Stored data

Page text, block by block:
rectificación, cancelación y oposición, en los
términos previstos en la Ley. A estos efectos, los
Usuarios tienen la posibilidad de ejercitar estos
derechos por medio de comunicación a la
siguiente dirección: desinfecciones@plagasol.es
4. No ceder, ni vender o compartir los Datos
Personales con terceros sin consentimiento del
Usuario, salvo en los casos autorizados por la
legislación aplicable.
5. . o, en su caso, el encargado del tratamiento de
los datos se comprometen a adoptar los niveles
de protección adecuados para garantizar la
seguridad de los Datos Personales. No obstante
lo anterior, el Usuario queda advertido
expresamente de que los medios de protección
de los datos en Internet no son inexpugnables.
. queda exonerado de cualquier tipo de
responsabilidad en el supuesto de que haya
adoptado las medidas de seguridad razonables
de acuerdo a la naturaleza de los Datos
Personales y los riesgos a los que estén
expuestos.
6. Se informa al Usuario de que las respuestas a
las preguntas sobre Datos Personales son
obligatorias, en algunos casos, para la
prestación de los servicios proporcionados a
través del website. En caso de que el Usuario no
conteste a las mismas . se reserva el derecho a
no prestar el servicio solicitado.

> _WHAT NEEDS TO BE DONE_
From the first line through the last, give the data above again exactly.

> _TASK RESULT_
Page text, block by block:
rectificación, cancelación y oposición, en los
términos previstos en la Ley. A estos efectos, los
Usuarios tienen la posibilidad de ejercitar estos
derechos por medio de comunicación a la
siguiente dirección: desinfecciones@plagasol.es
4. No ceder, ni vender o compartir los Datos
Personales con terceros sin consentimiento del
Usuario, salvo en los casos autorizados por la
legislación aplicable.
5. . o, en su caso, el encargado del tratamiento de
los datos se comprometen a adoptar los niveles
de protección adecuados para garantizar la
seguridad de los Datos Personales. No obstante
lo anterior, el Usuario queda advertido
expresamente de que los medios de protección
de los datos en Internet no son inexpugnables.
. queda exonerado de cualquier tipo de
responsabilidad en el supuesto de que haya
adoptado las medidas de seguridad razonables
de acuerdo a la naturaleza de los Datos
Personales y los riesgos a los que estén
expuestos.
6. Se informa al Usuario de que las respuestas a
las preguntas sobre Datos Personales son
obligatorias, en algunos casos, para la
prestación de los servicios proporcionados a
través del website. En caso de que el Usuario no
conteste a las mismas . se reserva el derecho a
no prestar el servicio solicitado.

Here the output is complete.